Questi splendidi ricordi rendono ancora più evidente il silenzio assordante  e l’inadeguatezza, la scarsa attenzione e direi il silenzio assordante su questi temi  delle Istituzioni pubbliche. In particolare quelle di una città potenzialmente straordinaria come Trieste . Anche perché  molti comuni italiani hanno sostenuto il Forum e poi mi piace ricordare che la Regione Puglia da molti anni ha un Assessorato dedicato esclusivamente al Mediterraneo Dobbiamo quindi ringraziare  quanto ha fatto l’Associazione Ya Basta e l’amico Alfredo Racovelli che ha voluto presentare proprio a Trieste, alla Casa delle Culture, il Forum di Tunisi. Perché ci  ha ricordato e ci ha aiutato  a riflettere da questo nostro Adriatico/mare dell’intimità ormai sempre più mare europeo, che siamo parte del Mediterraneo Di quello stesso   Mare Bianco, come lo chiamano nel  mondo arabo, con il quale dobbiamo condividere un destino comune.

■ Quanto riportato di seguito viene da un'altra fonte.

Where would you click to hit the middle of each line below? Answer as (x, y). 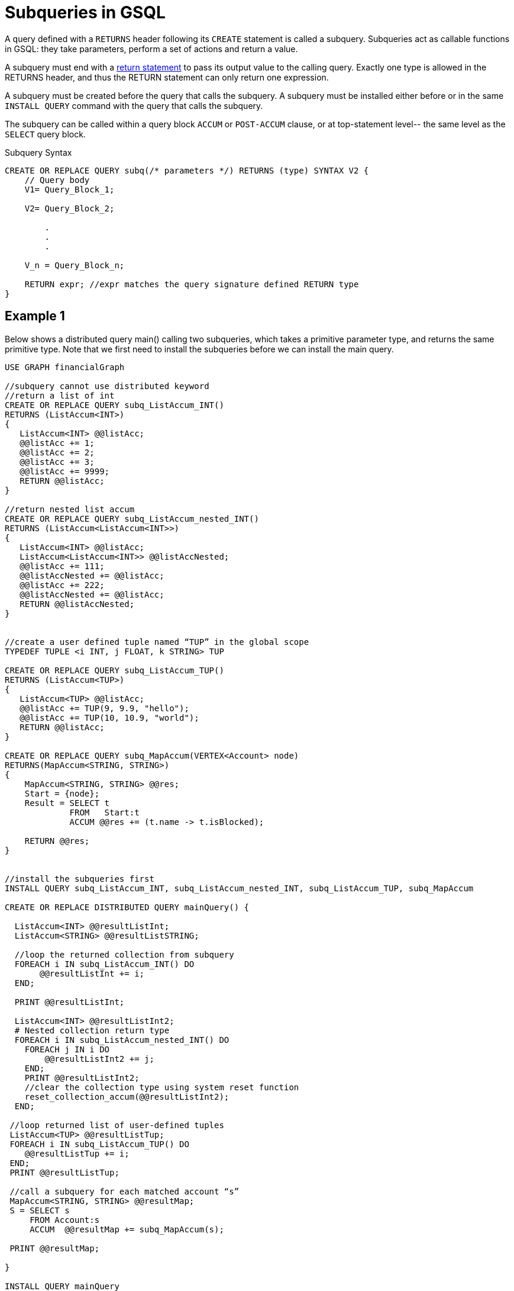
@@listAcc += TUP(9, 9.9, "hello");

Dobbiamo infine assolutamente ringraziare la moltitudine di giovani, i veri protagonisti del Forum di Tunisi, che ci hanno voluto ricordare che  al di là del Canale di Sicilia e dei nostri “piccoli recinti”,  soffia il vento fresco di grandi  cambiamenti. I giovani e le donne di tutto il mondo e in particolare quelli dell’Europa di oggi e di domani, che ci hanno indicato un percorso da intraprendere.   Un cammino di pace, di libertà, di giustizia e soprattutto di speranza per un futuro comune.  Una nuova fratellanza anche per questa nostra vecchia Europa.  Perché   oggi,  anche se  per la mancanza  di una vera politica mediterranea dell’Unione Europea sembra che la distanza tra le due sponde sia aumentata, è veramente difficile pensare che tutto potrebbe tornare come prima. Ecco perché dopo questo appuntamento  anche dall’angolo più a nord del Mare bianco, quello in cui si trova questo nostro straordinario mondo plurale,  non solo dobbiamo immaginare,  ma concretamente costruire insieme una alleanza mediterranea.

Certo il Mediterraneo è il mare del pessimismo, ma proprio dal profondo del buio della crisi dobbiamo ricordarci che il Mare Bianco,  è stato la culla ancestrale di tante utopie che hanno cambiato il mondo!